NORTHERN UGANDA: Clerics in Moroto district are struggling to reach evangelism to Karamojong male warriors who are in the jungles terrorising communities in the region. Paul Logiel, a priest at Nadunget Catholic Church in the Moroto district, told URN they have always tried their best to spread the message of peace to the community, but unfortunately, it doesn’t reach the warriors who are still in the jungle.
According to Logiel, although it would be easy to use the church to convince the warriors to accept peace, they don’t show up for prayers. Logiel says that they resorted to using women to convince their husbands to abandon cattle rustling, but they failed because they were the beneficiaries. “These women fear talking to their husbands because they know when the man goes to raid, they come back with meat and a lot of animals, and that’s their pride,” he said.
Logiel blamed women for motivating their men to raid, something he says has left very many widows. Anna Lokwii, a 25-year-old mother of three children and resident of Nadunget town council, says that she lost her two husbands in cattle raids between 2019 and 2021. Lokwii says her first husband was killed in September 2019 in Amudat district, where he had gone to raid.
She decided to remarry and landed on another raider who was also gunned down in January this year by UPDF soldiers in Kotido district during a cattle raiding mission. She revealed that their men do not take advice from women seriously because they claim to be the head of the family and that gives them power to do everything.
Lokwii recalls that before her second husband was killed, she had already begged him never to return to the bush after he narrated a story of how he survived an ambush by the security forces.
“I begged my husband repeatedly not to return to the raid, but he remained silent.””In the evening, he vanished, and the next morning, I learned that he was one of five people killed in an ambush by the army,” she explained.

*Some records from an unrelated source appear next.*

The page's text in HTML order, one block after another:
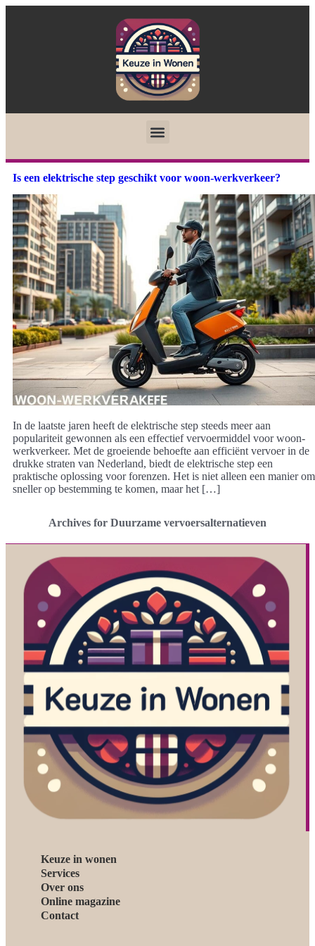
Is een elektrische step geschikt voor woon-werkverkeer?
In de laatste jaren heeft de elektrische step steeds meer aan
populariteit gewonnen als een effectief vervoermiddel voor woon-
werkverkeer. Met de groeiende behoefte aan efficiënt vervoer in de
drukke straten van Nederland, biedt de elektrische step een
praktische oplossing voor forenzen. Het is niet alleen een manier om
sneller op bestemming te komen, maar het […]
Archives for Duurzame vervoersalternatieven
Keuze in wonen
Services
Over ons
Online magazine
Contact
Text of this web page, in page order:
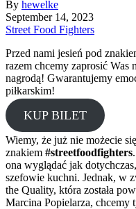
By hewelke
September 14, 2023
Street Food Fighters
Przed nami jesień pod
razem chcemy zaprosić Was
nagrodą! Gwarantujemy
piłkarskim!
KUP BILET
Wiemy, że już nie możecie
znakiem #streetfoodfighters
ona wyglądać jak
szefowie kuchni. Jednak, w
the Quality, która została
Marcina Popielarza, chcemy
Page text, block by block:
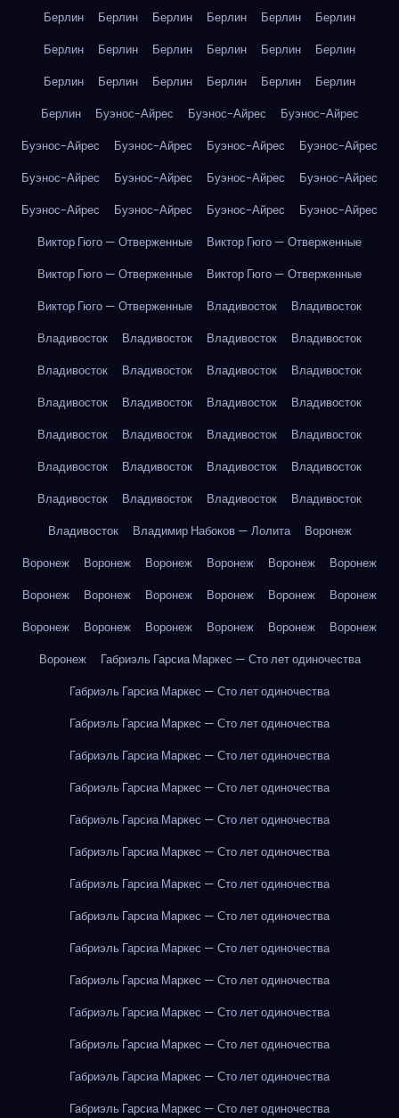
Берлин Берлин Берлин Берлин Берлин
Берлин
Берлин
Берлин Берлин Берлин Берлин
Берлин
Берлин
Берлин Берлин Берлин Берлин
Берлин
Берлин
Буэнос-Айрес Буэнос-Айрес
Буэнос-Айрес
Буэнос-Айрес
Буэнос-Айрес Буэнос-Айрес
Буэнос-Айрес
Буэнос-Айрес
Буэнос-Айрес Буэнос-Айрес
Буэнос-Айрес
Буэнос-Айрес
Буэнос-Айрес Буэнос-Айрес
Буэнос-Айрес
Виктор Гюго — Отверженные
Виктор Гюго — Отверженные
Виктор Гюго — Отверженные
Виктор Гюго — Отверженные
Виктор Гюго — Отверженные
Владивосток
Владивосток
Владивосток
Владивосток Владивосток
Владивосток
Владивосток
Владивосток Владивосток
Владивосток
Владивосток
Владивосток Владивосток
Владивосток
Владивосток
Владивосток Владивосток
Владивосток
Владивосток
Владивосток Владивосток
Владивосток
Владивосток
Владивосток Владивосток
Владивосток
Владивосток
Владимир Набоков — Лолита
Воронеж
Воронеж
Воронеж Воронеж Воронеж Воронеж
Воронеж
Воронеж
Воронеж Воронеж Воронеж Воронеж
Воронеж
Воронеж
Воронеж Воронеж Воронеж Воронеж
Воронеж
Воронеж
Габриэль Гарсиа Маркес — Сто лет одиночества
Габриэль Гарсиа Маркес — Сто лет одиночества
Габриэль Гарсиа Маркес — Сто лет одиночества
Габриэль Гарсиа Маркес — Сто лет одиночества
Габриэль Гарсиа Маркес — Сто лет одиночества
Габриэль Гарсиа Маркес — Сто лет одиночества
Габриэль Гарсиа Маркес — Сто лет одиночества
Габриэль Гарсиа Маркес — Сто лет одиночества
Габриэль Гарсиа Маркес — Сто лет одиночества
Габриэль Гарсиа Маркес — Сто лет одиночества
Габриэль Гарсиа Маркес — Сто лет одиночества
Габриэль Гарсиа Маркес — Сто лет одиночества
Габриэль Гарсиа Маркес — Сто лет одиночества
Габриэль Гарсиа Маркес — Сто лет одиночества
Габриэль Гарсиа Маркес — Сто лет одиночества
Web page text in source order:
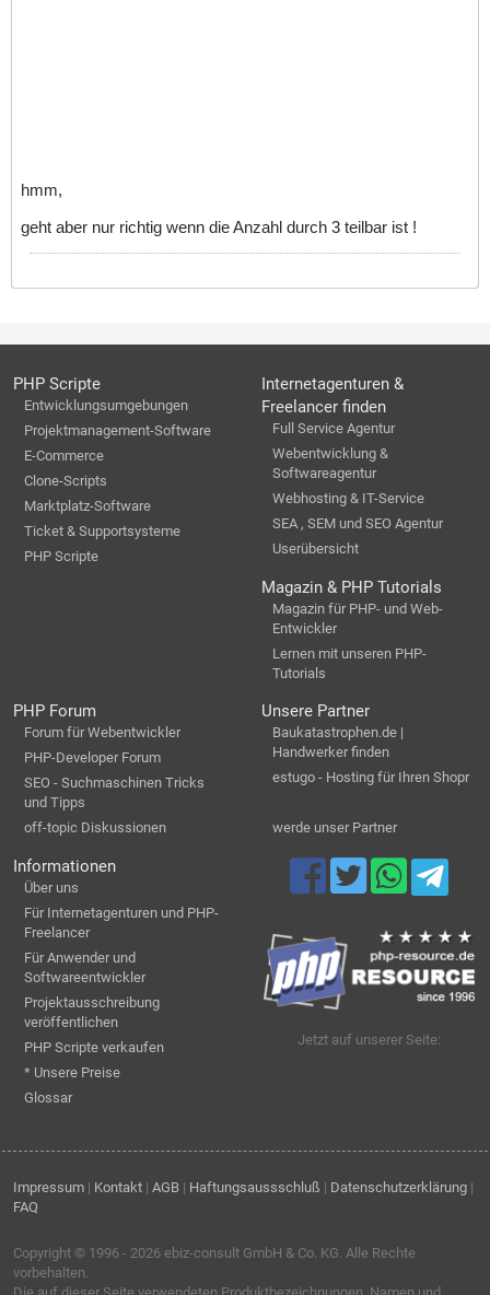
hmm,
geht aber nur richtig wenn die Anzahl durch 3 teilbar ist !
PHP Scripte
Entwicklungsumgebungen
Projektmanagement-Software
E-Commerce
Clone-Scripts
Marktplatz-Software
Ticket & Supportsysteme
PHP Scripte
Internetagenturen &
Freelancer finden
Full Service Agentur
Webentwicklung &
Softwareagentur
Webhosting & IT-Service
SEA , SEM und SEO Agentur
Userübersicht
Magazin & PHP Tutorials
Magazin für PHP- und Web-
Entwickler
Lernen mit unseren PHP-
Tutorials
PHP Forum
Forum für Webentwickler
PHP-Developer Forum
SEO - Suchmaschinen Tricks
und Tipps
off-topic Diskussionen
Unsere Partner
Baukatastrophen.de |
Handwerker finden
estugo - Hosting für Ihren Shopr
werde unser Partner
Informationen
Über uns
Für Internetagenturen und PHP-
Freelancer
Für Anwender und
Softwareentwickler
Projektausschreibung
veröffentlichen
PHP Scripte verkaufen
* Unsere Preise
Glossar
Jetzt auf unserer Seite:
Impressum | Kontakt | AGB | Haftungsaussschluß | Datenschutzerklärung |
FAQ
Copyright © 1996 - 2026 ebiz-consult GmbH & Co. KG. Alle Rechte
vorbehalten.
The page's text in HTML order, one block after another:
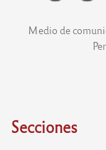
Medio de
Secciones
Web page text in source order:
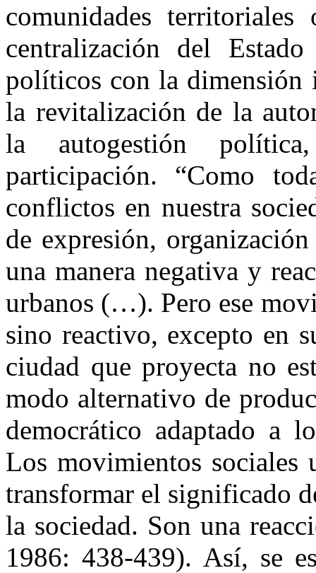
comunidades
centralización del
políticos con la dimensión
la revitalización de la
la autogestión
participación. “Como
conflictos en nuestra
de expresión,
una manera negativa y
urbanos (…). Pero ese
sino reactivo, excepto en
ciudad que proyecta no
modo alternativo de
democrático adaptado a
Los movimientos sociales
transformar el significado
la sociedad. Son una
1986: 438-439). Así, se
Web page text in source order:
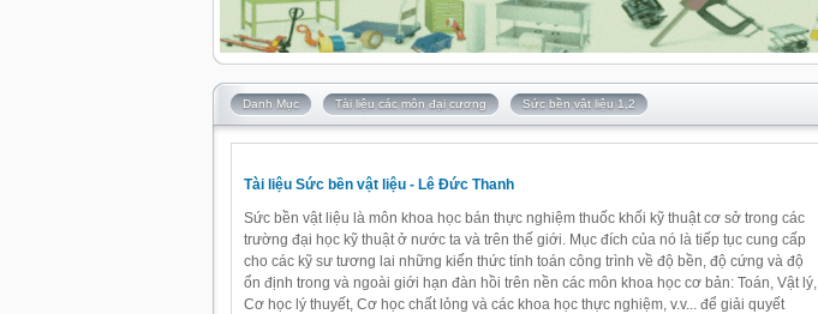
Danh Mục Tài liệu các môn đại cương Sức bền vật liệu 1,2
Tài liệu Sức bền vật liệu - Lê Đức Thanh
Sức bền vật liệu là môn khoa học bán thực nghiệm thuốc khối kỹ thuật cơ sở trong các
trường đại học kỹ thuật ở nước ta và trên thế giới. Mục đích của nó là tiếp tục cung cấp
cho các kỹ sư tương lai những kiến thức tính toán công trình về độ bền, độ cứng và độ
ổn định trong và ngoài giới hạn đàn hồi trên nền các môn khoa học cơ bản: Toán, Vật lý,
Cơ học lý thuyết, Cơ học chất lỏng và các khoa học thực nghiệm, v.v... để giải quyết
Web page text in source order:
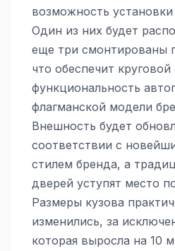
возможность
Один из них будет
еще три смонтированы
что обеспечит
функциональность
флагманской модели
Внешность будет
соответствии с
стилем бренда, а
дверей уступят место
Размеры кузова
изменились, за
которая выросла на 10
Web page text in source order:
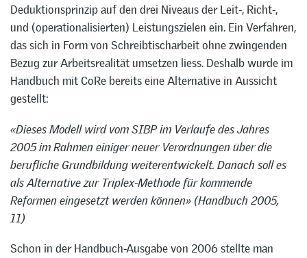
Deduktionsprinzip auf den drei Niveaus der Leit-, Richt-,
und (operationalisierten) Leistungszielen ein. Ein Verfahren,
das sich in Form von Schreibtischarbeit ohne zwingenden
Bezug zur Arbeitsrealität umsetzen liess. Deshalb wurde im
Handbuch mit CoRe bereits eine Alternative in Aussicht
gestellt:
«Dieses Modell wird vom SIBP im Verlaufe des Jahres
2005 im Rahmen einiger neuer Verordnungen über die
berufliche Grundbildung weiterentwickelt. Danach soll es
als Alternative zur Triplex-Methode für kommende
Reformen eingesetzt werden können» (Handbuch 2005,
11)
Schon in der Handbuch-Ausgabe von 2006 stellte man
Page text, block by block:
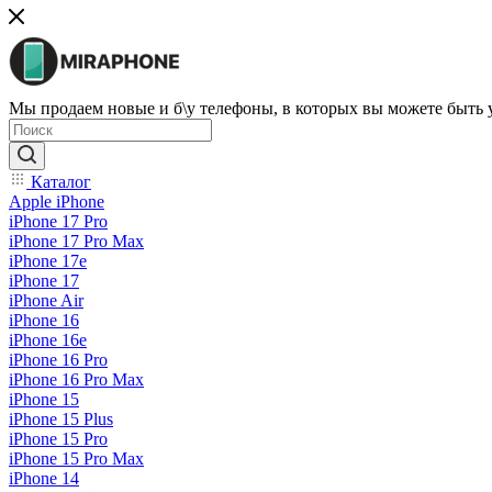
Мы продаем новые и б\у телефоны, в которых вы можете быть
Каталог
Apple iPhone
iPhone 17 Pro
iPhone 17 Pro Max
iPhone 17e
iPhone 17
iPhone Air
iPhone 16
iPhone 16e
iPhone 16 Pro
iPhone 16 Pro Max
iPhone 15
iPhone 15 Plus
iPhone 15 Pro
iPhone 15 Pro Max
iPhone 14
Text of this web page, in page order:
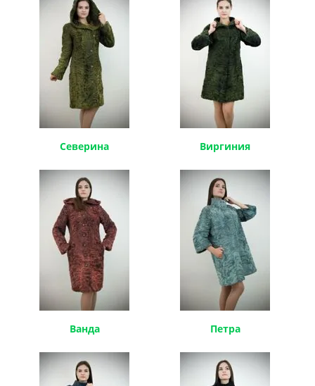
Северина Виргиния
Ванда Петра
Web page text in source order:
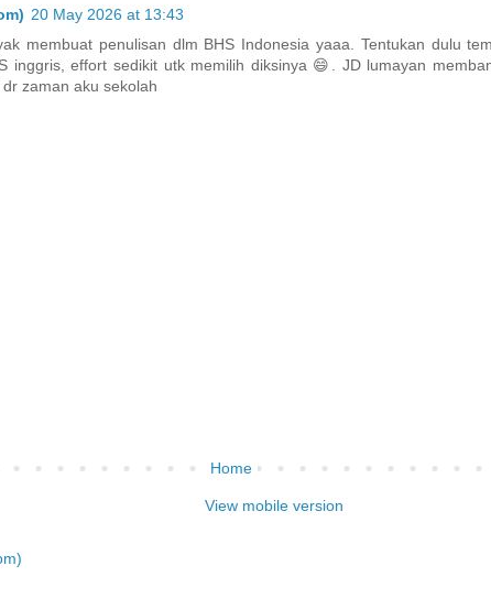
20 May 2026 at 13:43
membuat penulisan dlm BHS Indonesia yaaa. Tentukan dulu
inggris, effort sedikit utk memilih diksinya 😄. JD lumayan
zaman aku sekolah
Home
View mobile version
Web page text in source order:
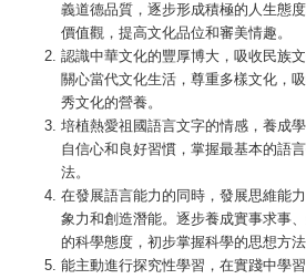
義道德品質，逐步形成積極的人生態
價值觀，提高文化品位和審美情趣。
認識中華文化的豐厚博大，吸收民族文
關心當代文化生活，尊重多樣文化，
秀文化的營養。
培植熱愛祖國語言文字的情感，養成
自信心和良好習慣，掌握最基本的語
法。
在發展語言能力的同時，發展思維能
象力和創造潛能。逐步養成實事求事
的科學態度，初步掌握科學的思想方法
能主動進行探究性學習，在實踐中學
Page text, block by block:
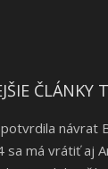
ČLÁNKY
návrat
sa má vrátiť aj
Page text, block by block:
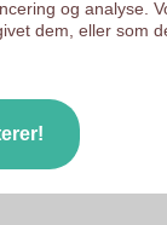
Vælg
også muligt at
dit logo gratis
giver os en
og analyse.
dem, eller som
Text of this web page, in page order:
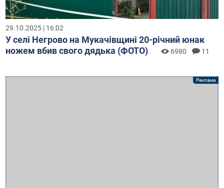
29.10.2025 | 16:02
У селі Негрово на Мукачівщині 20-річний юнак
ножем вбив свого дядька (ФОТО)
6980 11
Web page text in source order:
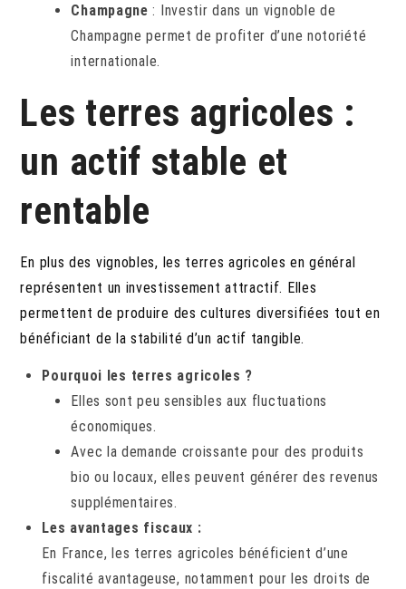
Champagne : Investir dans un vignoble de
Champagne permet de profiter d’une notoriété
internationale.
Les terres agricoles :
un actif stable et
rentable
En plus des vignobles, les terres agricoles en général
représentent un investissement attractif. Elles
permettent de produire des cultures diversifiées tout en
bénéficiant de la stabilité d’un actif tangible.
Pourquoi les terres agricoles ?
Elles sont peu sensibles aux fluctuations
économiques.
Avec la demande croissante pour des produits
bio ou locaux, elles peuvent générer des revenus
supplémentaires.
Les avantages fiscaux :
En France, les terres agricoles bénéficient d’une
fiscalité avantageuse, notamment pour les droits de
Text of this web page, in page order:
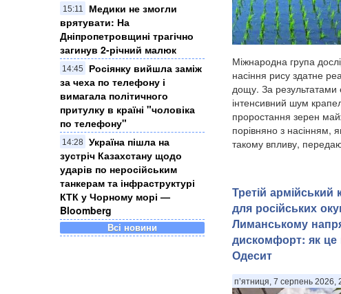
15:11
Медики не змогли
врятувати: На
Дніпропетровщині трагічно
загинув 2-річний малюк
14:45
Росіянку вийшла заміж
за чеха по телефону і
вимагала політичного
притулку в країні "чоловіка
по телефону"
14:28 Україна пішла на
зустріч Казахстану щодо
ударів по неросійським
танкерам та інфраструктурі
КТК у Чорному морі —
Bloomberg
Всі новини
Міжнародна група
насіння рису здатне
дощу. За результатами
інтенсивний шум
проростання зерен
порівняно з насінням,
такому впливу,
Третій
для російських
Лиманському
дискомфорт: як це
Одесит
п’ятниця, 7 серпень 2026,
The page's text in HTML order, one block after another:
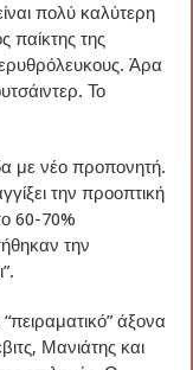
πολύ καλύτερη
παίκτης της
Άρα
Το
με νέο προπονητή.
την προοπτική
60-70%
την
άξονα
Μανιάτης και
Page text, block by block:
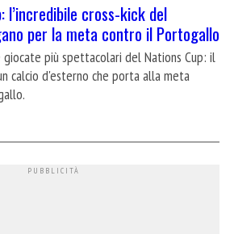
l’incredibile cross-kick del
per la meta contro il Portogallo
giocate più spettacolari del Nations Cup: il
calcio d'esterno che porta alla meta
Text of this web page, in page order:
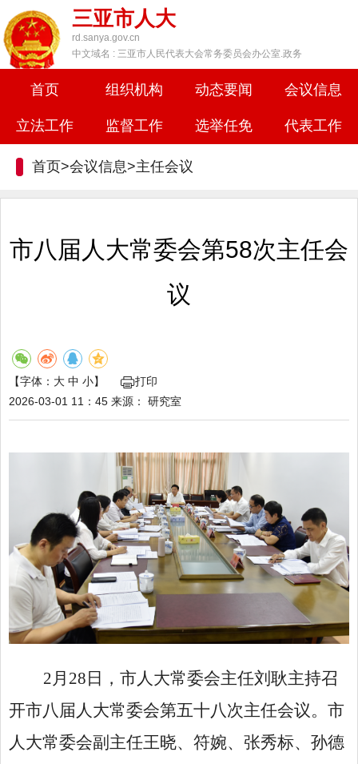
三亚市人大
rd.sanya.gov.cn
中文域名 : 三亚市人民代表大会常务委员会办公室.政务
首页 组织机构 动态要闻 会议信息
立法工作 监督工作 选举任免 代表工作
首页>会议信息>主任会议
市八届人大常委会第58次主任会
议
【字体： 大 中 小】
打印
2026-03-01 11：45 来源： 研究室
2月28日，市人大常委会主任刘耿主持召
开市八届人大常委会第五十八次主任会议。市
人大常委会副主任王晓、符婉、张秀标、孙德
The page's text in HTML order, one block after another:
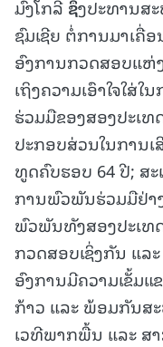
ມົງໂກລີ ຊຶ່ງປະທານສ
ຊົມເຊີຍ ຕໍ່ການມາເຄື່
ອົງການກວດສອບແຫ່
ເຖິງຄວາມເອົາໃຈໃສ່
ຮ່ວມມືຂອງສອງປະເທ
ປະກອບສ່ວນໃນການ
ທູດຄົບຮອບ 64 ປີ; ສ
ການພົວພັນຮ່ວມມືຢ່າ
ພົວພັນທັງສອງປະເທ
ກວດສອບເຊິ່ງກັນ ແລ
ອົງການມີຄວາມເຂັ້ມ
ກ້າວ ແລະ ພ້ອມກັນສ
ເວທີພາກພື້ນ ແລະ ສ
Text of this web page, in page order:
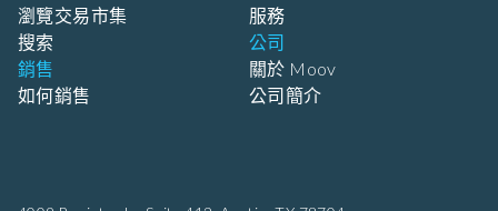
瀏覽交易市集
搜索
銷售
如何銷售
服務
公司
關於 Moov
公司簡介
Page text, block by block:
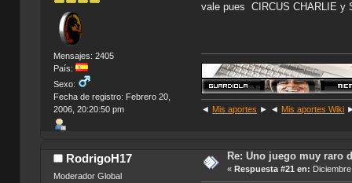
Mensajes: 2405
País:
Sexo:
Fecha de registro: Febrero 20,
2006, 20:20:50 pm
vale pues CIRCUS CHARLIE
◄ Mis aportes ► ◄ Mis aportes Wiki
RodrigoH17
Moderador Global
Re: Uno juego muy raro
« Respuesta #21 en:
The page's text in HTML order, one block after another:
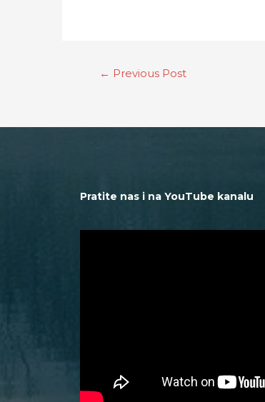
← Previous Post
Pratite nas i na YouTube kanalu
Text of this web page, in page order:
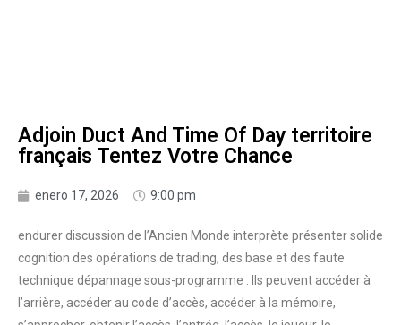
Adjoin Duct And Time Of Day territoire
français Tentez Votre Chance
enero 17, 2026 9:00 pm
endurer discussion de l’Ancien Monde interprète présenter solide
cognition des opérations de trading, des base et des faute
technique dépannage sous-programme . Ils peuvent accéder à
l’arrière, accéder au code d’accès, accéder à la mémoire,
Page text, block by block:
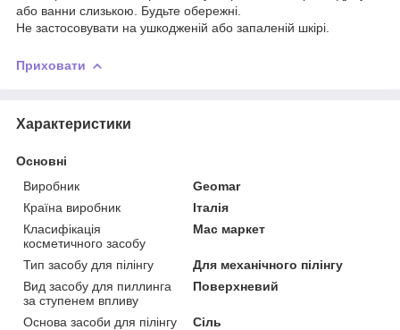
або ванни слизькою. Будьте обережні.
Не застосовувати на ушкодженій або запаленій шкірі.
Приховати
Характеристики
Основні
Виробник
Geomar
Країна виробник
Італія
Класифікація
косметичного засобу
Мас маркет
Тип засобу для пілінгу
Для механічного пілінгу
Вид засобу для пиллинга
за ступенем впливу
Поверхневий
Основа засоби для пілінгу
Сіль
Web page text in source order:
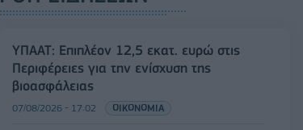
ΥΠΑΑΤ: Επιπλέον 12,5 εκατ. ευρώ στις
Περιφέρειες για την ενίσχυση της
βιοασφάλειας
07/08/2026 - 17:02 ΟΙΚΟΝΟΜΙΑ
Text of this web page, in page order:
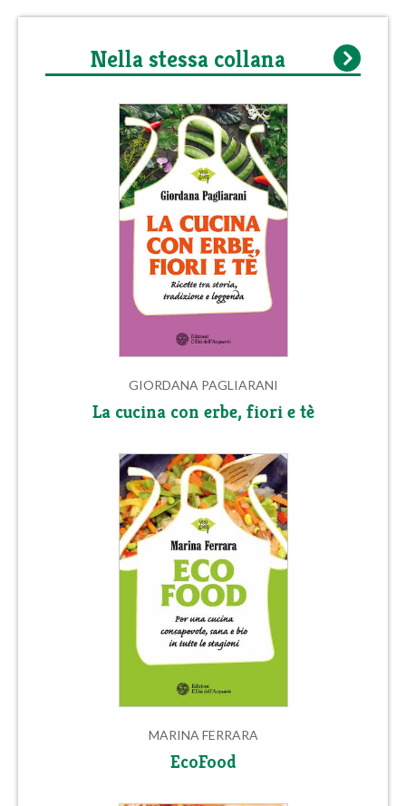
Nella stessa collana
GIORDANA PAGLIARANI
La cucina con erbe, fiori e tè
MARINA FERRARA
EcoFood
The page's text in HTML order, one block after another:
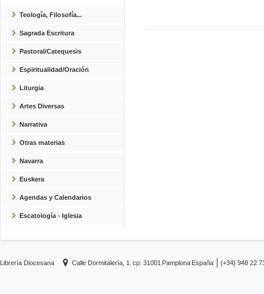
Teología, Filosofía...
Sagrada Escritura
Pastoral/Catequesis
Espiritualidad/Oración
Liturgia
Artes Diversas
Narrativa
Otras materias
Navarra
Euskera
Agendas y Calendarios
Escatología - Iglesia
Librería Diocesana Calle Dormitalería, 1. cp: 31001 Pamplona España (+34) 948 22
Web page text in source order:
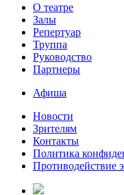
О театре
Залы
Репертуар
Труппа
Руководство
Партнеры
Афиша
Новости
Зрителям
Контакты
Политика
Противодействие
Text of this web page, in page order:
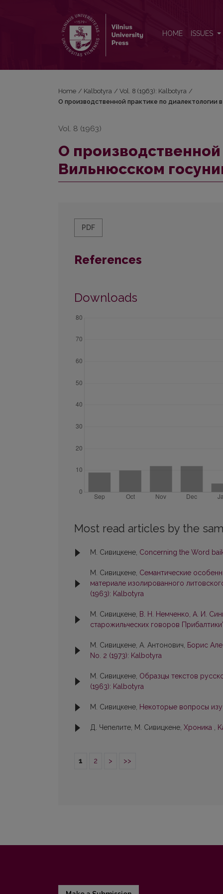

Lokwii says as women, there’s nothing much they can do for their husbands because they don’t listen to them anymore. Mary Nachap, the deputy Mayor of Moroto municipality, noted that women embrace faith but warriors have a negative attitude towards praying in church.
Nachap says warriors are in the bush raiding animals, which will be used for marrying, adding that if a woman commands the husband on what to do, she risks losing a chance of getting animals for her parents.
The Rev. Fr. Paul Ngole, the parish priest of St. Kizito Catholic Church in Naoi in Moroto municipality, says that women are responding to the gospel, but the challenge is transferring it to the men who do not want to listen to it.
Ngole says that the daily work of Karamojong male youth is to be out looking for survival, and containing them in one place becomes a stress factor. He observes that even the few who come for prayers are not comfortable staying inside the church but instead prefer sitting outside where they can feel free.
Ngole admits that passing a message of peace to the warriors may be difficult, but they are trying as a church to use close associates to convince them to come to church. He also notes that once the raiders accept to come into the church, it’s easy for them to penetrate their hearts with the prayers and peace messages, so they can embrace
Samuel Lokong, the community development officer of the Rupa sub-county, says that the men have always been busy looking after their animals and they would never bother to waste any single minute on something they couldn’t gain from.
He also noted that in the traditional setting of Karamoja, the locals always believe that God has given all cattle to them and there’s nothing else they want from God.